We may have to introduce explicit
[PHI and SIGMA](https://en.wikipedia.org/wiki/Static_single_assignment_form)
functions in the bytecode to facilitate the representation of the analysis
results to the code generator.

## Future research

I would like to explore multilingual JavaScript using this platform.
There are some thoughts in
[Wikimedia phabricator](https://phabricator.wikimedia.org/T230665);
[Babylscript](http://www.babylscript.com/) also appears very interesting.

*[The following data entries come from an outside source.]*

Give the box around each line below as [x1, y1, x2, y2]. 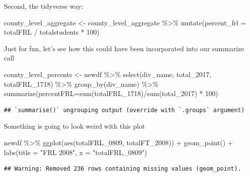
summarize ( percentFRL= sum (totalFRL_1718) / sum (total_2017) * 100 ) [4, 88, 218, 98]
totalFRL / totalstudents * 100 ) [4, 27, 99, 37]
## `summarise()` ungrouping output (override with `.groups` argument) [4, 106, 245, 114]
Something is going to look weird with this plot [4, 121, 145, 131]
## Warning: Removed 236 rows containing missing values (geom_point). [4, 165, 241, 173]
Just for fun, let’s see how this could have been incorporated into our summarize [4, 43, 244, 53]
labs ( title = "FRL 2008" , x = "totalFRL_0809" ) [4, 147, 147, 157]
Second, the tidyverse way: [4, 1, 83, 11]

For that matter, multilingual Lua might be a better first step, the
Lua language is extremely compact!

NOTES:
In lua, any type can be a table key, but there is syntactic sugar for using
strings as keys:
```
point = { x = 10, y = 20 } -- Create new table
print(point["x"]) -- Prints 10
print(point.x) -- Has exactly the same meaning as line above. The easier-to-read dot notation is just syntactic sugar.
```
In Multilinugal lua, the 'sugar' would be internationalized: "symbols"
are the default keys, and the `_("xxx")` constructor makes a symbol out
of a string.
```
point = { [_("x")] = 10, [_("y")] = 20 }
print(point[_("x")]) -- Prints 10
print(point.x) -- Has exactly the same meaning as line above.
```

(Note that `point` is also effectively _("point") as well.)

Two issues:
1. How does `_("x")` know what the "current language" is? (That is,
`_("net")` and `_("red")` should create the exact same symbol if
the current language is English or Spanish, respectively.)
2. How to disambiguate if `foo.x` and `bar.x` are actually translated
differently? For example, for `fish.net` the symbol naming the
property is likely different from the symbol naming the property in
`ether.net`, even though the english translation of both symbols is
the same.

In multilingual JS, we had a special import statement and #foo syntax to
mark "symbols" as a separate type.
```
point = { #x = 10, #y = 20 }
print(point[#x]) -- Prints 10
print(point.x) -- Has exactly the same meaning as line above.
```
Do we need declare #x and point, etc? Also, `#foo` is already used in lua
for the 'length' operator.

Lua has the meta table function `__index` which could help:
```
__index = function(values, n)
return values[_(n)]
end
```
-- or maybe this goes the other way, in the sense that `__index` can be used
to convert from symbols to strings or integer indexes so you can get
fastpath behavior from the lua jit. In other words, code running in
its English translation would have an `__index` method which
translated English property names to "symbols" (wikidata entity ids),
and code running in Spanish translation would have an `__index` method
which translated Spanish property names to "symbols", but the code
would be interoperable regardless of what language the code was
"natively" written in.

## License

TurtleScript and `lua-turtle` are (c) 2020 C. Scott Ananian and
licensed under the terms of the GNU GPL v2.